Parents of pupils at Lisneal College received the letter from the principal, David Funston, a week ago.

He said he had been asked to distribute an attached letter opposing the name-change which students could sign and forward to Derry City Council.

Completion of the letters was "entirely voluntary", Mr Funston said.

A parent of a Catholic pupil at the school, who did not want to be named, told the Derry Journal he was "furious", and the letter had left Catholic children at Lisneal "isolated".

"It's absolutely outrageous that children should be dragged into this debate.

"You would have thought that schools would adopt a neutral stance on such issues.

"And yet here was my child being very publicly asked to sign up to an issue that is overtly political and, dare I say it, sectarian."

I am very worried that the proposal to change the name of the city is aimed at removing all signs of Protestant identity from the city
Extract from the letter to be sent to Derry City Council

Former mayor of Derry Mildred Garfield is a member of the Loyalist Action Committee, which was responsible for the letter.

"I wasn't aware that there were Catholic children attending Lisneal.

"I thought Lisneal College was a totally Protestant school.

"I take the point that maybe the nationalist children did feel intimidated, but if their parents didn't want their children to sign it, they didn't have to sign it," she said.

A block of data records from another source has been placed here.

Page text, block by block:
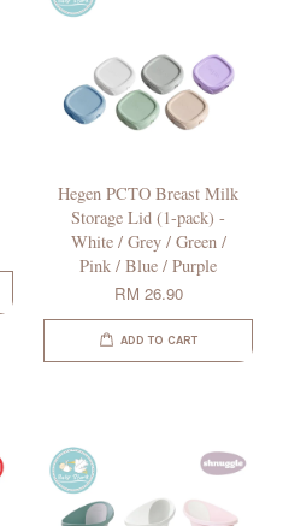
Hegen PCTO Breast Milk
Storage Lid (1-pack) -
White / Grey / Green /
Pink / Blue / Purple
RM 26.90
ADD TO CART
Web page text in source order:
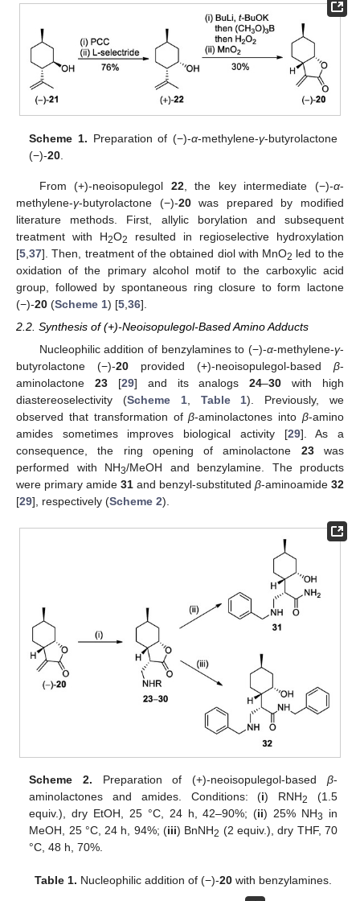
Scheme 1. Preparation of (−)-α-methylene-γ-butyrolactone
(−)-20
From (+)-neoisopulegol 22, the key intermediate (−)-α-
methylene-γ-butyrolactone (−)-20was prepared by modified
literature methods. First, allylic borylation and subsequent
treatment with H2O2
resulted in regioselective hydroxylation
[5 37]. Then, treatment of the obtained diol with MnO2 led to the
oxidation of the primary alcohol motif to the carboxylic acid
group, followed by spontaneous ring closure to form lactone
(−)-20 (Scheme 1) [5 36].
2.2. Synthesis of (+)-Neoisopulegol-Based Amino Adducts
Nucleophilic addition of benzylamines to (−)-α-methylene-γ-
butyrolactone (−)-20 provided (+)-neoisopulegol-based β-
aminolactone 23[29] and its analogs24–30 with high
diastereoselectivity (Scheme 1, Table 1). Previously, we
observed that transformation ofβ-aminolactones intoβ-amino
amides sometimes improves biological activity [29]. As a
consequence, the ring opening of aminolactone 23was
performed with NH3/MeOH and benzylamine. The products
were primary amide 31 and benzyl-substituted β-aminoamide 32
[29], respectively (Scheme 2).
Scheme 2. Preparation of (+)-neoisopulegol-based β-
aminolactones and amides. Conditions: (i) RNH2
(1.5
equiv.), dry EtOH, 25 °C, 24 h, 42–90%; (ii) 25% NH3
in
MeOH, 25 °C, 24 h, 94%; (iii) BnNH2 (2 equiv.), dry THF, 70
°C, 48 h, 70%.
Table 1. Nucleophilic addition of (−)-20 with benzylamines.

DUP councillor and East Londonderry MP, Gregory Campbell, defended the school's decision to send the letter.

"The children weren't dragged into it.

"This was an issue of the school being approached and merely acting as a conduit.

"I think the letter from the principal was very clear, this was a voluntary thing, and if people didn't wish to do it they could simply decline to do it.

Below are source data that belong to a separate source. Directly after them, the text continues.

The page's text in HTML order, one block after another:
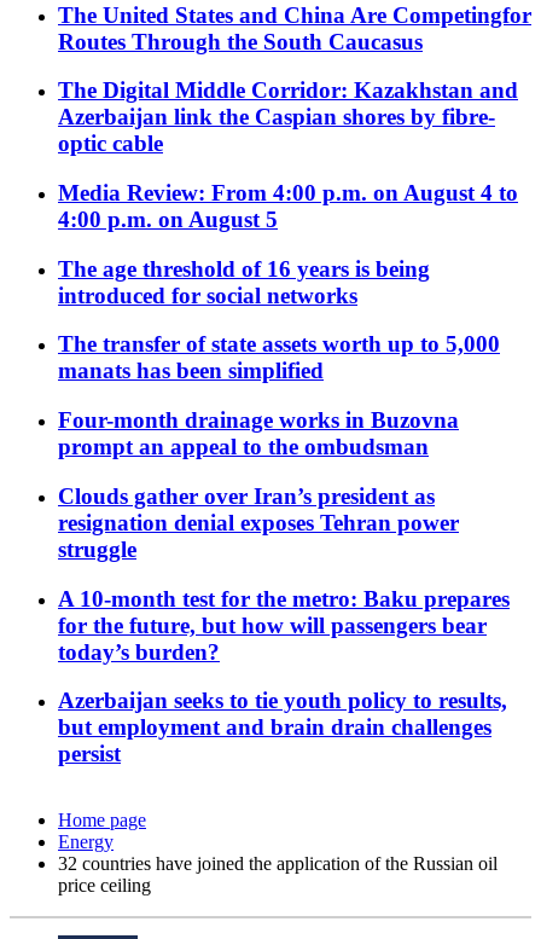
The United States and China Are Competingfor
Routes Through the South Caucasus
The Digital Middle Corridor: Kazakhstan and
Azerbaijan link the Caspian shores by fibre-
optic cable
Media Review: From 4:00 p.m. on August 4 to
4:00 p.m. on August 5
The age threshold of 16 years is being
introduced for social networks
The transfer of state assets worth up to 5,000
manats has been simplified
Four-month drainage works in Buzovna
prompt an appeal to the ombudsman
Clouds gather over Iran’s president as
resignation denial exposes Tehran power
struggle
A 10-month test for the metro: Baku prepares
for the future, but how will passengers bear
today’s burden?
Azerbaijan seeks to tie youth policy to results,
but employment and brain drain challenges
persist
Home page
Energy
32 countries have joined the application of the Russian oil
price ceiling
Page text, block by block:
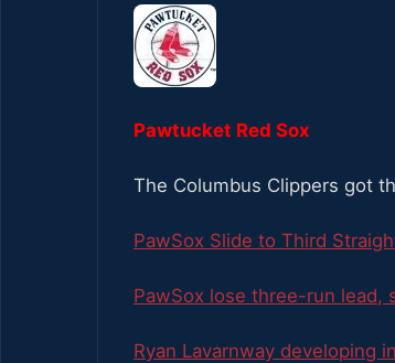
Pawtucket Red Sox
The Columbus Clippers got
PawSox Slide to Third
PawSox lose three-run lead,
Ryan Lavarnway developing
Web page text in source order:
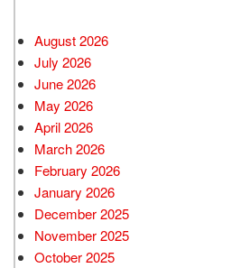
August 2026
July 2026
June 2026
May 2026
April 2026
March 2026
February 2026
January 2026
December 2025
November 2025
October 2025
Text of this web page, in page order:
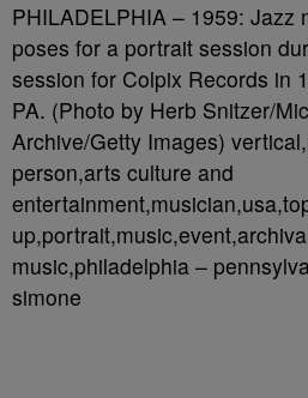
PHILADELPHIA – 1959: Jazz
poses for a portrait session
session for Colpix Records in
PA. (Photo by Herb Snitzer/
Archive/Getty Images)
person,arts culture and
music,philadelphia –
simone
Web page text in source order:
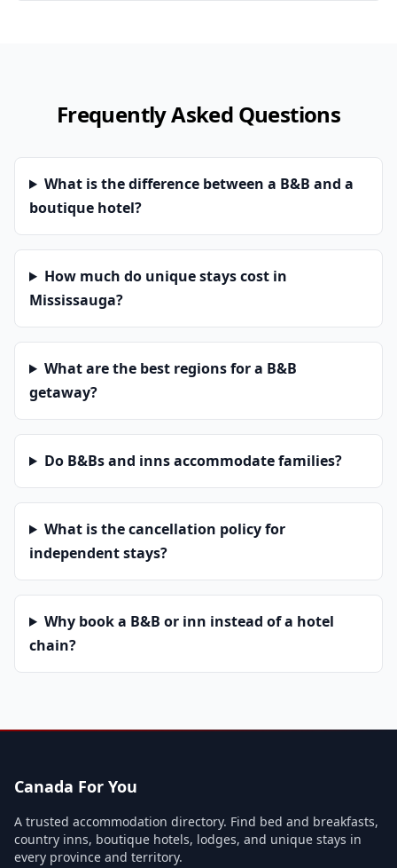
Frequently Asked Questions
What is the difference between a B&B and a
boutique hotel?
How much do unique stays cost in
Mississauga?
What are the best regions for a B&B
getaway?
Do B&Bs and inns accommodate families?
What is the cancellation policy for
independent stays?
Why book a B&B or inn instead of a hotel
chain?
Canada For You
A trusted accommodation directory. Find bed and breakfasts,
country inns, boutique hotels, lodges, and unique stays in
every province and territory.

"There may have been one or two who didn't, but I know that the vast majority in the unionist community responded, and we will see if the same amount of publicity is given to the overall issue.

"I think this is a contrived controversy," he said.

'Protestant identity'

The letter which pupils were invited to sign was addressed to the Council's solicitor, Damien McMahon.

It stated that the signatory was "totally against the name change".

"As a young person living in this city I am very worried that the proposal to change the name of the city is aimed at removing all signs of Protestant identity from the city," the letter read.

"It impacts on my political and cultural beliefs and I believe that it shows a lack of respect or tolerance for these beliefs.

"Through school and youth activities we have been encouraged to explore relationships across the community divides but it will be extremely difficult to continue to have any belief in the value of this work if this change goes through as I feel, as a young person, that my viewpoint is being ignored and is falling on deaf ears."